Временами мне казалось, что невозможно проникнуть в плоть того, кто существует лишь в воображении. Много позже понял, надо полностью измениться, изменить в себе все: жесты, походку, манеру слушать и даже манеру смотреть, бросать взгляды. Надо стать новой пульсацией крови, ритмом жизни, невозмутимостью прикосновений.

Понемногу удавалось побыть то цветком, то побегом, то почкой, правда, так и не смог обратиться блистающим садом. Желание Хассибы росло и крепло, словно полдень, становилось взыскующим требованием, для меня полностью неожиданным и неузнанным и всегда откровенно непостижимым.

Однажды я не смог удержаться, совершил несусветную глупость. Принялся без умолку шутить и подтрунивать над ее новой страстью – страстью садовницы. Не расставался с желанием рассмешить Хассибу, но шутки раз за разом становились все злее, острее. Я не чувствовал, что больно раню Хассибу.

В глубине своей оболочки взрастила она ощущение быть до конца непонятой. Вдруг мне увиделась уже вдали, и каждый раз все дальше. Не в силах последовать за ней в ее стремленьях и желаньях, я остался глух, не слышал ее новый голос.

Так ли, иначе ли, между шуток, нечасто с успехом, силился превратиться лишь в ее райские кущи, ее – женщины одержимой страстью. Очень редко мне это удавалось. При малейшем непонимании она исторгала меня из своего тела, из пространства своего тела, которое единственно и было для меня, без сомнения, истинным раем.

3. Тайный сад в очах

Я знал, что цветущая, яркая одержимость садами у Хассибы совпала по времени с двумя великими событиями ее жизни, без малейшего сомнения повлиявшими на рождение страсти: нежданной беременностью сыном и смертью отца.

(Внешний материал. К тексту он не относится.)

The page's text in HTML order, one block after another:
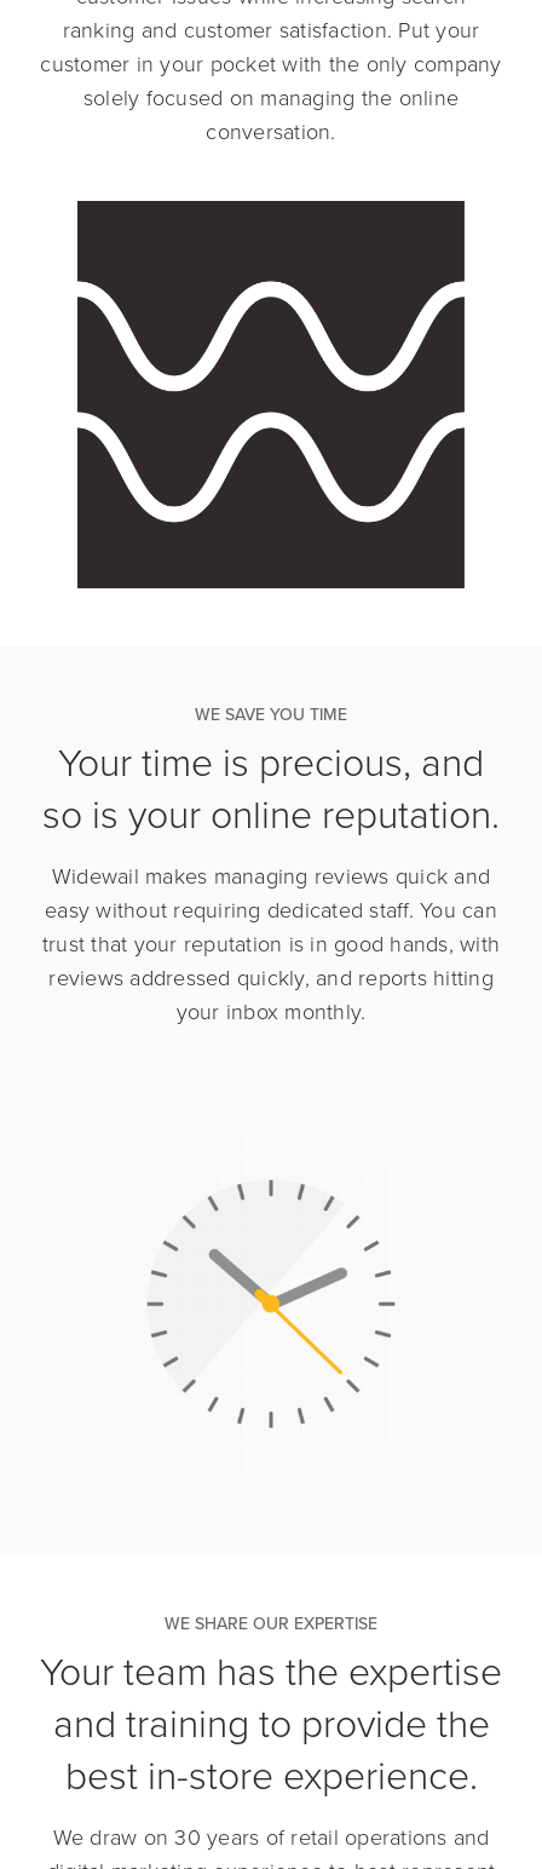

Долгие месяцы ее раздирали противоречивые чувства. Два события тронули ее тело, тысячекратно порождая и гася в глубине души и чрева бушующие потоки глубочайших переживаний. Ей стали ведомы реки скорби и реки радости. Одновременно, в едином миге, ощущала и плодородие земли, и холод могилы.

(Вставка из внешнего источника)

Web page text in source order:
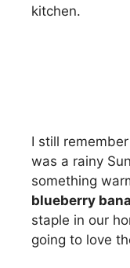
kitchen.
I still
was a rainy
something
blueberry
staple in our
going to love
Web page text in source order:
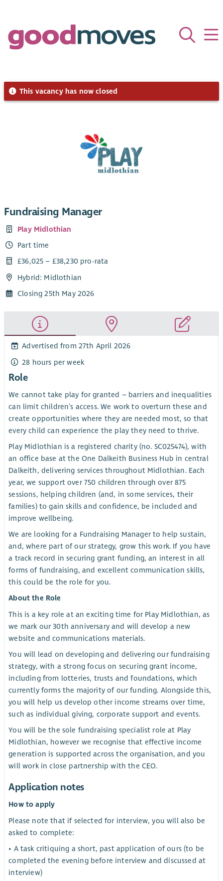
This vacancy has now closed
Fundraising Manager
Play Midlothian
Part time
£36,025 – £38,230 pro-rata
Hybrid: Midlothian
Closing 25th May 2026
Advertised from 27th April 2026
28 hours per week
Role
We cannot take play for granted – barriers and inequalities
can limit children’s access. We work to overturn these and
create opportunities where they are needed most, so that
every child can experience the play they need to thrive.
Play Midlothian is a registered charity (no. SC025474), with
an office base at the One Dalkeith Business Hub in central
Dalkeith, delivering services throughout Midlothian. Each
year, we support over 750 children through over 875
sessions, helping children (and, in some services, their
families) to gain skills and confidence, be included and
improve wellbeing.
We are looking for a Fundraising Manager to help sustain,
and, where part of our strategy, grow this work. If you have
a track record in securing grant funding, an interest in all
forms of fundraising, and excellent communication skills,
this could be the role for you.
About the Role
This is a key role at an exciting time for Play Midlothian, as
we mark our 30th anniversary and will develop a new
website and communications materials.
You will lead on developing and delivering our fundraising
strategy, with a strong focus on securing grant income,
including from lotteries, trusts and foundations, which
currently forms the majority of our funding. Alongside this,
you will help us develop other income streams over time,
such as individual giving, corporate support and events.
You will be the sole fundraising specialist role at Play
Midlothian, however we recognise that effective income
generation is supported across the organisation, and you
will work in close partnership with the CEO.
Application notes
How to apply
Please note that if selected for interview, you will also be
asked to complete:
• A task critiquing a short, past application of ours (to be
completed the evening before interview and discussed at
interview)

Но, впрочем, мы познакомились и полюбили друг друга на границе этих событий. Минуло пять месяцев со дня кончины отца, когда мы встретились впервые. Невосполнимая потеря породила в ее душе целый сонм удивительных, отчаянно острых, тайных, загадочных ощущений.

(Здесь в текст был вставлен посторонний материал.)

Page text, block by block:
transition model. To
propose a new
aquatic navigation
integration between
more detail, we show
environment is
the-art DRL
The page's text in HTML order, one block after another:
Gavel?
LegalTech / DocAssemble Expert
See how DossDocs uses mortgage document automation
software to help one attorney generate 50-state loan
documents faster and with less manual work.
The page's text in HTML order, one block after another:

Она жила, едва исполняя будничные и необходимые ритуалы, как того требует традиция. Я поздно осознал, какие чувства владели ею. И разумеется, неправильно все понял: для меня они оставались загадочными и чарующими. Она, полная жизни, в скором времени догадалась, что я верю в свои собственные предположения и фантазии.

* * *

Осенним утром я познал ее. Было так, словно стремительно и нежданно ворвался в удивительный сад, где все происходит совсем по-иному, где счастье в том, что кто-то остался в этом саду навсегда.

Бродил по маленькой лавчонке в порту Могадора. У порога столкнулся с женщиной. Она торговала цветами. Только как-то очень странно. Или мне это только казалось. Вместо того чтобы предложить целый букет, она лишь протягивала разноцветные лепестки, держала их на ладонях безукоризненно тонко татуированных рук. Опьяненные свежестью и ароматом лепестков, покупатели бойко приценивались и торговались с хозяйкой.

Вначале цветы обосновались в ее доме, в едва угадываемом дальнем уголке, в самой глубине лавки. Во внутреннем дворике, в саду, существование которого невозможно было даже предположить, бросив с улицы небрежный взгляд. Много позже я узнал: дивный сад в Могадоре зовут эль-Рьяд.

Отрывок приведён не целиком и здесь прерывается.